▶ [Exercise details] Among the entries below, tally the lines that include "Sofa", and give the number alone.

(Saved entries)
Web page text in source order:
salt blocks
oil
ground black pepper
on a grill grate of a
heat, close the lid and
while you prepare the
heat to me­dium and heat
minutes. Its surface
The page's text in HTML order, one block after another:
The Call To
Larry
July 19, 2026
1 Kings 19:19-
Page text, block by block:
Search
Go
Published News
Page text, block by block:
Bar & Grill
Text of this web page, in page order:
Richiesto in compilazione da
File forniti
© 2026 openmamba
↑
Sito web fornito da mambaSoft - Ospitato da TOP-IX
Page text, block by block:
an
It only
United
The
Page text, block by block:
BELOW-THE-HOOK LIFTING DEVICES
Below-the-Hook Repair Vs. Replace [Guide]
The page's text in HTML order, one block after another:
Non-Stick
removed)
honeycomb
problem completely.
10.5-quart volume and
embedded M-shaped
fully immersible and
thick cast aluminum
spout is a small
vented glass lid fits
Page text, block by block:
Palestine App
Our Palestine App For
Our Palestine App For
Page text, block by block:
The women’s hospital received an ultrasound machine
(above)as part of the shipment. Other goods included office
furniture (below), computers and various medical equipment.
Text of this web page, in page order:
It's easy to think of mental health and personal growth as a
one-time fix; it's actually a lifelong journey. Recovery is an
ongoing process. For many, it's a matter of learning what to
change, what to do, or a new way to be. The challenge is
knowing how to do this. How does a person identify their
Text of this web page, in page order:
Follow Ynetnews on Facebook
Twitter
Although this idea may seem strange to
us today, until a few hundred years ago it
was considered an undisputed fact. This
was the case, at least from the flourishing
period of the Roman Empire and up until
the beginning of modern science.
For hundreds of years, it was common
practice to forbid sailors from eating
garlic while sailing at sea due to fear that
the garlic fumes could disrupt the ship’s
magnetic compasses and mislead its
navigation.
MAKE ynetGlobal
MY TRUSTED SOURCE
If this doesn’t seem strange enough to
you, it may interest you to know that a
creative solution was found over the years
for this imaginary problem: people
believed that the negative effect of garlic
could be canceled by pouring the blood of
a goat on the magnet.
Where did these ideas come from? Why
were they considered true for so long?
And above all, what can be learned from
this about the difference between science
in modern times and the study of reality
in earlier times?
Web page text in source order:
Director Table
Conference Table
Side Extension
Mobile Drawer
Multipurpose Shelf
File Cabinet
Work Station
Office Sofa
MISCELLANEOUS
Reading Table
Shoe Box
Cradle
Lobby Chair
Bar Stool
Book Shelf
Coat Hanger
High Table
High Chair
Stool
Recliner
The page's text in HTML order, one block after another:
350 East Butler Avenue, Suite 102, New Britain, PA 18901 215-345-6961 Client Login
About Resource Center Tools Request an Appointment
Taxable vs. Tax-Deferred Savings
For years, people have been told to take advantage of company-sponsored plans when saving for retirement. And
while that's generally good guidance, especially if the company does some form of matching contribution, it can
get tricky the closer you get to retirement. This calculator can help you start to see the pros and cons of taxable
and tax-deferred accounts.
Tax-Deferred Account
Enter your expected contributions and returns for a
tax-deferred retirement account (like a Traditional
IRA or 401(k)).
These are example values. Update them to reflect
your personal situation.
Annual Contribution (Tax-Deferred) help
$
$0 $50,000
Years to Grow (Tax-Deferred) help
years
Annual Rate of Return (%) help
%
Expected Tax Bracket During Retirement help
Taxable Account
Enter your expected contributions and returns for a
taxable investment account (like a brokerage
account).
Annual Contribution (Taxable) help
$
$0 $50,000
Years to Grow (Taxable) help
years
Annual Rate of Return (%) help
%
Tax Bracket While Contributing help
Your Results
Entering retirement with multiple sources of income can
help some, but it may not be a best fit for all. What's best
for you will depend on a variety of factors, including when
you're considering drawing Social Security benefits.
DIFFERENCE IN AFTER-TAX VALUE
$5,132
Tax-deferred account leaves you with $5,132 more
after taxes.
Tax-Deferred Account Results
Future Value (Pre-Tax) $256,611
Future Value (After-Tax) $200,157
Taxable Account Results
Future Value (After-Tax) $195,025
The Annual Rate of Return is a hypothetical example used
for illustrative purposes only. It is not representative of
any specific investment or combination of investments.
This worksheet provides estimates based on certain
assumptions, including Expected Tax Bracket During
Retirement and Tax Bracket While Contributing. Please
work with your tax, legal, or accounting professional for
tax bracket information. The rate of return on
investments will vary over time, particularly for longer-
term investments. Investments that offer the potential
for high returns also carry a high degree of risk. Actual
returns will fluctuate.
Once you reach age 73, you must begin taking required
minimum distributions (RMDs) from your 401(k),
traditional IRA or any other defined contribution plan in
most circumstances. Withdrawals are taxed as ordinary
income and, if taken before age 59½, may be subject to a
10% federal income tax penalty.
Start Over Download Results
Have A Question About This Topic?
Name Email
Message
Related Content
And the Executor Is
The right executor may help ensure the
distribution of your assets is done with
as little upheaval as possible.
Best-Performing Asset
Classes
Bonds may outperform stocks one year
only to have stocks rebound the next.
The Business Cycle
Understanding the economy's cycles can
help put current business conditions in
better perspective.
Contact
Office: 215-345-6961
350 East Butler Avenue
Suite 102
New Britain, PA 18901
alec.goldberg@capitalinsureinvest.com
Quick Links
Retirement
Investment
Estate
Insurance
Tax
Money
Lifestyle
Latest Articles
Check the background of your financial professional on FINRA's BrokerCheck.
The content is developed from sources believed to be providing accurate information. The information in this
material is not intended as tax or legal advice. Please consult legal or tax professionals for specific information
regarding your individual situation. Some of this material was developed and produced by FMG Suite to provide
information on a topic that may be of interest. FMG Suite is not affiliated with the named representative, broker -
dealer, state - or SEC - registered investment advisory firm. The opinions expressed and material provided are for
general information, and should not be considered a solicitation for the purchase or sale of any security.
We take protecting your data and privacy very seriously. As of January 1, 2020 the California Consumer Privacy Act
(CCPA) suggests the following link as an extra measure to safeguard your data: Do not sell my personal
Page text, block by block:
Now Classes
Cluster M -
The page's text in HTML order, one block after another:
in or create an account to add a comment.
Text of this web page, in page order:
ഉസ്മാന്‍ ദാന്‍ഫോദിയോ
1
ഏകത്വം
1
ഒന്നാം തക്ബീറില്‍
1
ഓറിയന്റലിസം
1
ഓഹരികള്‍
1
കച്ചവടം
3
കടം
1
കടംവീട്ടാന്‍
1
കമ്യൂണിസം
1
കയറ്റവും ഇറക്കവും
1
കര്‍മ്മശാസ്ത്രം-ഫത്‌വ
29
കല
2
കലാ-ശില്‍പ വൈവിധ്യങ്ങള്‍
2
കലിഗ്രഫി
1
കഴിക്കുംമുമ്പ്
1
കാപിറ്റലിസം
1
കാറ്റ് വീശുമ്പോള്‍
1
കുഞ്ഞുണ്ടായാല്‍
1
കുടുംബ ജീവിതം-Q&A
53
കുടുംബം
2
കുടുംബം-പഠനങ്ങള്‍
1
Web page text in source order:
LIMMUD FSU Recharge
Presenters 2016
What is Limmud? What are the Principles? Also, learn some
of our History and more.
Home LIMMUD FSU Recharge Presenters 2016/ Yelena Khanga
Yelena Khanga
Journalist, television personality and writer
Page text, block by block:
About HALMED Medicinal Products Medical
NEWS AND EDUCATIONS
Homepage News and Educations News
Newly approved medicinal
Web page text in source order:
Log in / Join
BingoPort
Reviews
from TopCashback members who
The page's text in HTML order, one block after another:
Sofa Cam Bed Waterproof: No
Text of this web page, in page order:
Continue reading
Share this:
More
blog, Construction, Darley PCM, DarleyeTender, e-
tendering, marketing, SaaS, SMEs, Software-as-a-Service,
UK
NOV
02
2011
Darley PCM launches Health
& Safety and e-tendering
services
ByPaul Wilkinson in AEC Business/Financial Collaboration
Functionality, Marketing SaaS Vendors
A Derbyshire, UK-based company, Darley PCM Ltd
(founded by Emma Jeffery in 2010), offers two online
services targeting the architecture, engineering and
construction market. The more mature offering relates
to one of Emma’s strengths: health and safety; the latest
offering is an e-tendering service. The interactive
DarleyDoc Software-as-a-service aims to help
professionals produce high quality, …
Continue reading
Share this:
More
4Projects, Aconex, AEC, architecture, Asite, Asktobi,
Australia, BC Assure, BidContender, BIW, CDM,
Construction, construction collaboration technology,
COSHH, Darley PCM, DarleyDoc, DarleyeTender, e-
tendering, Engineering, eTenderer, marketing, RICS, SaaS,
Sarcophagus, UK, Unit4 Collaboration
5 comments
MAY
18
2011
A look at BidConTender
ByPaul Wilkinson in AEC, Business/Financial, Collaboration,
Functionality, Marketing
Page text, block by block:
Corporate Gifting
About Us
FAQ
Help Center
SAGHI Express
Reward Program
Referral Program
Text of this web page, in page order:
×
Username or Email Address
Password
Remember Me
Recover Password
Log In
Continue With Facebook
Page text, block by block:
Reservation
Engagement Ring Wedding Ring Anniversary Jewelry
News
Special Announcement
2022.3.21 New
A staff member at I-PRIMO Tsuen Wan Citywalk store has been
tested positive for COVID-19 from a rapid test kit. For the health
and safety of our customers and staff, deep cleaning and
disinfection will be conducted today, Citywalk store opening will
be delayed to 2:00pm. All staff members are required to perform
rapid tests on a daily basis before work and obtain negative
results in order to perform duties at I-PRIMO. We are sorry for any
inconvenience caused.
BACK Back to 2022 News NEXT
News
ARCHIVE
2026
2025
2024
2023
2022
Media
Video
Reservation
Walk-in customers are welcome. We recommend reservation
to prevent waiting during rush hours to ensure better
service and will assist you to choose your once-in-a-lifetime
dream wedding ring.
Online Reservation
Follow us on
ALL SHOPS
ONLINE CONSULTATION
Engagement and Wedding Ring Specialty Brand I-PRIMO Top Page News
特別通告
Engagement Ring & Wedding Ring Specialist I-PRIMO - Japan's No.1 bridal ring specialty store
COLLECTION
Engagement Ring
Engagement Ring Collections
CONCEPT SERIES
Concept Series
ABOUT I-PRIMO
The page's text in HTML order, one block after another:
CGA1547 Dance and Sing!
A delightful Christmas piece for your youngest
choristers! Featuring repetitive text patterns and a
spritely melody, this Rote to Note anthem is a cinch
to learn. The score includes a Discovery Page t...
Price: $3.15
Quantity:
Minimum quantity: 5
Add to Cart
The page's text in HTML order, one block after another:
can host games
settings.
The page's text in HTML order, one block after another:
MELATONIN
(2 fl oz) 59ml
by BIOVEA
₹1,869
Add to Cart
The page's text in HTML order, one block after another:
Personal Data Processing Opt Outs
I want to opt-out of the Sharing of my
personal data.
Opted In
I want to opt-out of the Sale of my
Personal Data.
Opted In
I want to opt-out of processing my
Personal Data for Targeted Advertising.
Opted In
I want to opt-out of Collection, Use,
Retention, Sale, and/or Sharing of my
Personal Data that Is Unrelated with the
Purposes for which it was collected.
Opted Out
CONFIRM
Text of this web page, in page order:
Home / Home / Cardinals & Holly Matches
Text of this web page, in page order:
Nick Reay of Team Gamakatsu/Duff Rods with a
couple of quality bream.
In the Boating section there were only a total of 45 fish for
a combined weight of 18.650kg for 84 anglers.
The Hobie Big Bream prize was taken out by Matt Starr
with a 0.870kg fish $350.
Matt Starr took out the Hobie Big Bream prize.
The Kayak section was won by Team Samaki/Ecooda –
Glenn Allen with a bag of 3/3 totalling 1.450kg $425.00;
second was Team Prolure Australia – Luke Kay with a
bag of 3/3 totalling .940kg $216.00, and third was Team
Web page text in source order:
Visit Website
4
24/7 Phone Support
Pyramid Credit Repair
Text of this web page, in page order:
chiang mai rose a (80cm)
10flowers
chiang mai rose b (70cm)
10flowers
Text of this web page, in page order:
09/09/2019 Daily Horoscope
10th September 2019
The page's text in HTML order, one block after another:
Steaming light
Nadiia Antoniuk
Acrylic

▶ [Output for this task] 2